TRY IT –
Extract the final stretch of the data: the line that contains "mom’s on the" and every line after it, unaltered, and no other lines.

INPUT START

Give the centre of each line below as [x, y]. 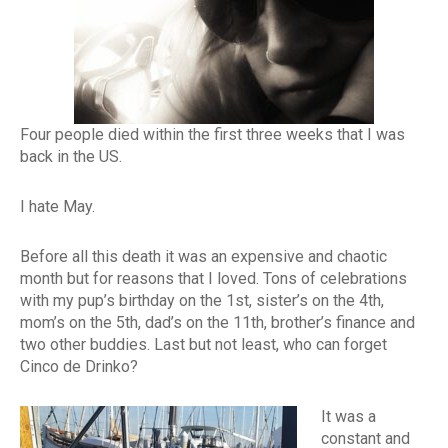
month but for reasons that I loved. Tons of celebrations [213, 279]
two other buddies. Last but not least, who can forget [203, 345]
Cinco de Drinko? [79, 367]
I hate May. [57, 207]
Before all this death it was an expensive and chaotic [203, 257]
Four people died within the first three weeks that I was [212, 135]
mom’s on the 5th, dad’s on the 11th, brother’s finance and [217, 323]
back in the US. [71, 157]

INPUT END

TASK ANSWER –
mom’s on the 5th, dad’s on the 11th, brother’s finance and [217, 323]
back in the US. [71, 157]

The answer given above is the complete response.